I invite you to consider how you encounter and engage prayer – both the practice of offering it, and also the gift of receiving it, of being held and changed by it. I don’t fully understand prayer, but I trust that it transforms our lives together, and I’m grateful for the ways we step into this mystery together.


In Thanksgiving

christopherIt is with very heavy hearts that we share that Christopher Putnam died last Saturday. Christopher blessed us richly for a dozen years as our Associate for Liturgy and Music, and his impact on our community still resounds every time we gather. Caroline has asked that people refrain from sending flowers or food, but welcomes your prayers and cards. Please mark your calendars for his memorial service here at All Souls on November 3rd at 1:00 pm, when we will come to give thanks the life of this remarkable human being, sing our hearts out, and celebrate our hope in the resurrection.


From our Seminarian

annie jones

Hello All Soulsians! What a joy it is to be starting as your seminarian. I am a second year MDiv student at Church Divinity School of the Pacific (CDSP), just up the hill! I come from the Diocese of Iowa where I am a postulant for Holy Orders. In the Diocese of Iowa I served on the One World One Church Committee as the Episcopal Relief and Development liaison and Millennium Development Goals mini-grant coordinator. I also served on the Young Adult Ministry Development Taskforce. As a member of the young adult ministry I was blessed to travel with other young adults on two life-changing trips to visit our companion dioceses of Swaziland, Africa and Brechin, Scotland. This past summer I was a deputy to General Convention.
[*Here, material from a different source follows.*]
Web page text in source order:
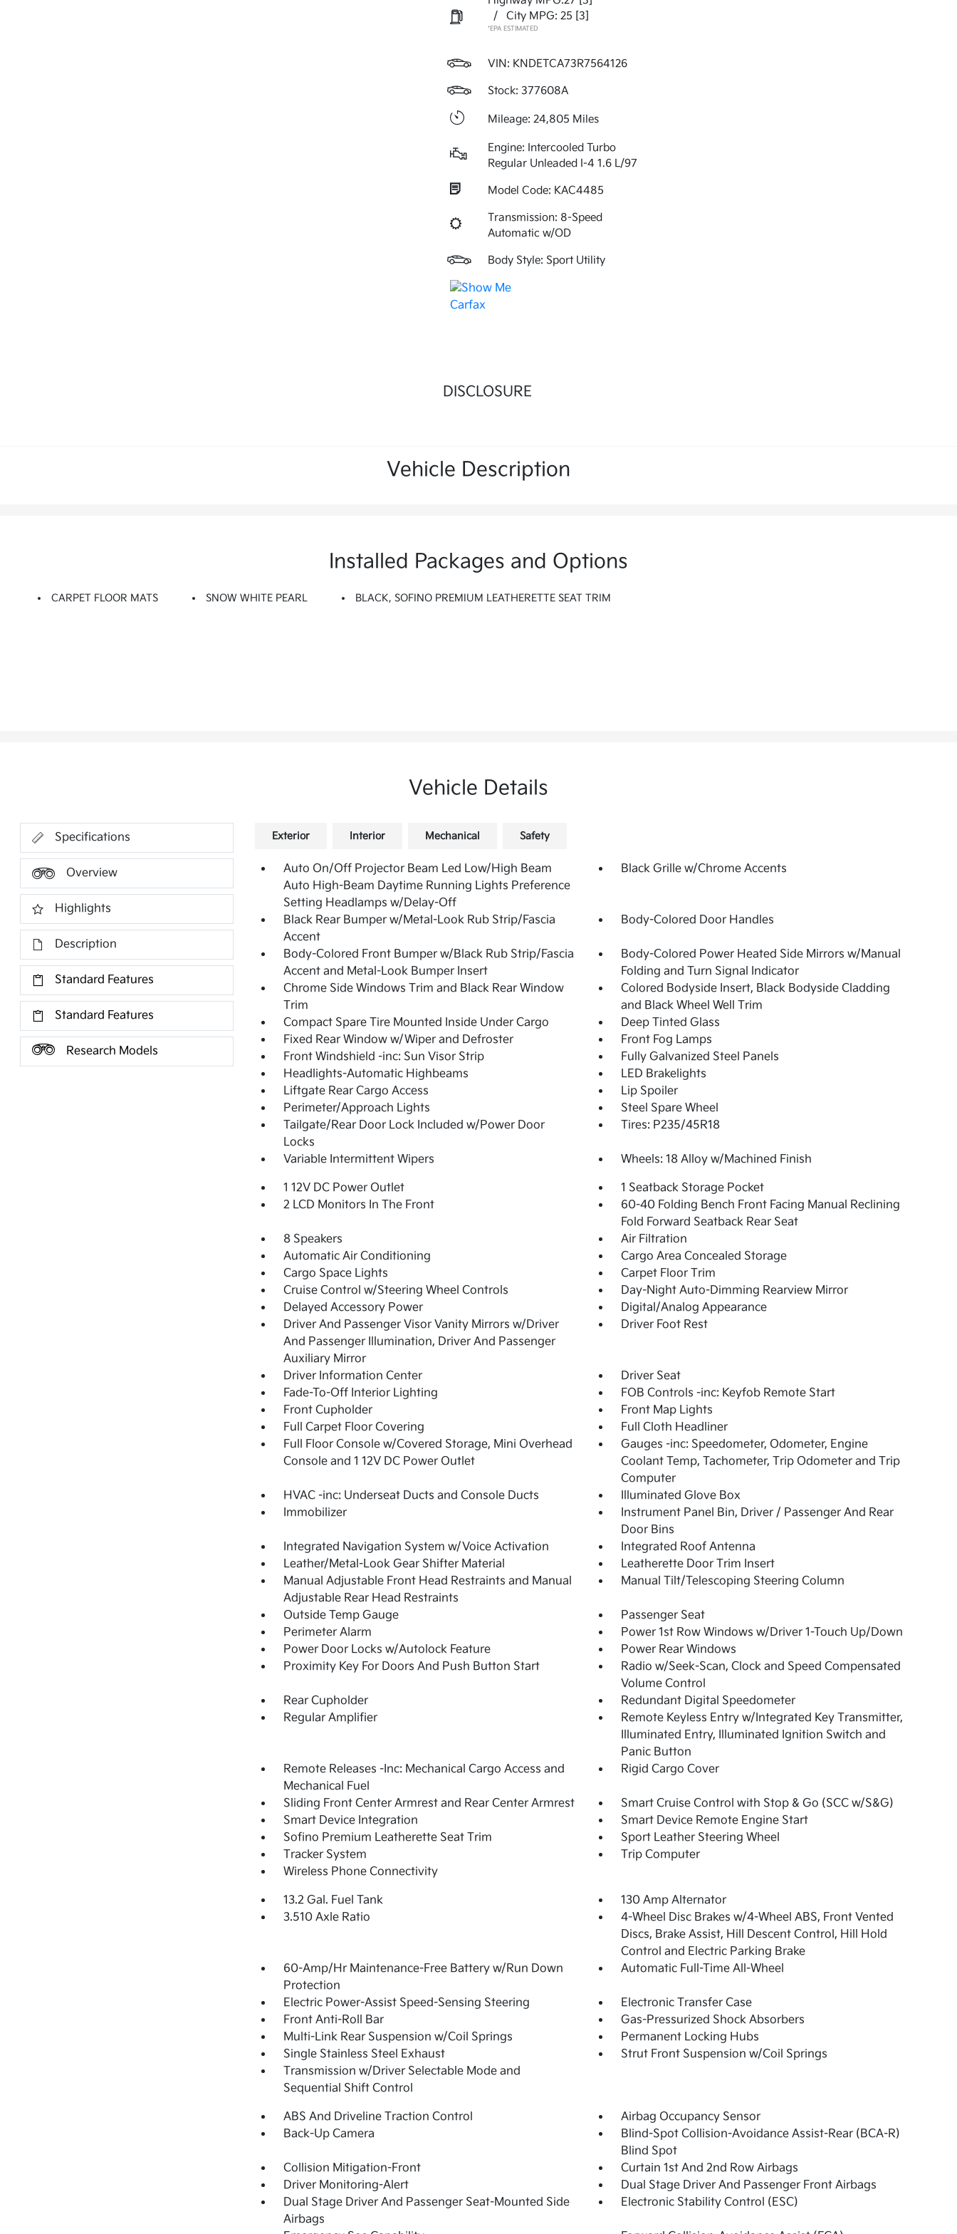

In my sending parish I was able to learn about many different aspects of the parish because we were all hands on deck much of the time. I worked with the altar guild and with building upkeep, was on the vestry, taught Godly Play and youth group, helped with a food pantry and community garden, and cooked for community meals.

My undergraduate degree is from Wartburg College and is in Elementary education. I taught first grade for several years in different school districts. My passion of inclusion for all students has carried over to my ministry as well.
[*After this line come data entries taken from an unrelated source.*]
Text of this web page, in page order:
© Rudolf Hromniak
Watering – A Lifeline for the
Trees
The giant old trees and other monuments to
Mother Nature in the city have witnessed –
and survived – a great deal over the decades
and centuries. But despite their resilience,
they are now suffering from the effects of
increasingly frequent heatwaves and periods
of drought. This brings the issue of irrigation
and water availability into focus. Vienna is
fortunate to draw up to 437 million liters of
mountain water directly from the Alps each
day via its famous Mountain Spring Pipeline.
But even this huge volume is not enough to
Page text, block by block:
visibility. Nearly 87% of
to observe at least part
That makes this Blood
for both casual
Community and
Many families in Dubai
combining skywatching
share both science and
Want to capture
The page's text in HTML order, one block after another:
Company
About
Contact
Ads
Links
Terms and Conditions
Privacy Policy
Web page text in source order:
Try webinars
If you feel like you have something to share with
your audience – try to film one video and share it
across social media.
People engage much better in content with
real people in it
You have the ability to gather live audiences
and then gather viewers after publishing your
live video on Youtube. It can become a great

Even though I have lived in Iowa my entire life and I do miss the snow in the winter there are some parts of me that are not the typical Iowan. I love the mountains and backpacking in the high country of the Sierra Nevada brings me great joy. My favorite comfort foods are Indian dals with rice and I say soda not pop.
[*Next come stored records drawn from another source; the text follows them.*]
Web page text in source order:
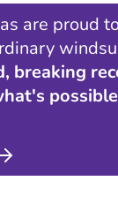
are proud
breaking
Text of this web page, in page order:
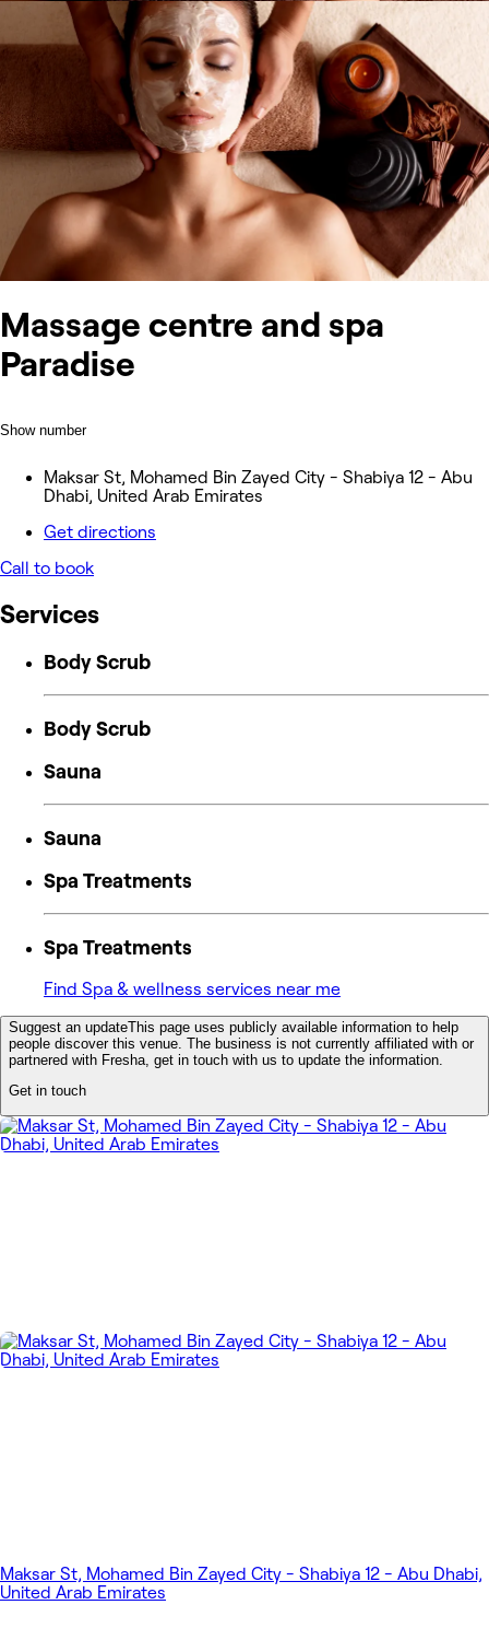
Massage centre and spa
Paradise
Show number
Maksar St, Mohamed Bin Zayed City - Shabiya 12 - Abu
Dhabi, United Arab Emirates
Get directions
Call to book
Services
Body Scrub
Body Scrub
Sauna
Sauna
Spa Treatments
Spa Treatments
Find Spa & wellness services near me
Suggest an updateThis page uses publicly available information to help
people discover this venue. The business is not currently affiliated with or
partnered with Fresha, get in touch with us to update the information.
Get in touch
Maksar St, Mohamed Bin Zayed City - Shabiya 12 - Abu Dhabi,
United Arab Emirates

I look forward to meeting you all and learning more about what it means to be a follower of Jesus here at All Souls.

– Annie

Save the Date

October 7th at 10:15: Stewardship Launch Brunch


Like living stones, let yourselves be built into a spiritual house
— 1 Peter 2:5
You are invited! Please join the Stewardship Committee for a catered brunch to kick-off the 2019 pledge campaign. With good food, fellowship, stories and important information, this brunch will provide an overview of the ways our stewardship and giving support the work of All Souls, both within our walls and out in the larger community. Adult formation classes will not meet this week. Sunday School will meet, and childcare for infants and toddlers will be available in the nursery. 


October 7th

All pets welcome! Stuffed animals, too! Bring your favorite beasts to either the 7:30 or 11:15 am services. The main Blessing of the Animals will be after the 11:15 service, around 12:30 pm, in the courtyard. All are welcome… but please keep predators leashed. Also note that this is a rather full Sunday, with the Stewardship Launch Brunch happening the same morning. As much as some of our animal friends might enjoy sharing brunch with us, please wait to bring them until the 11:15 service, or consider coming to the 9:00 service and brunch, and them running home to get your pet the later blessing to follow. Thank you!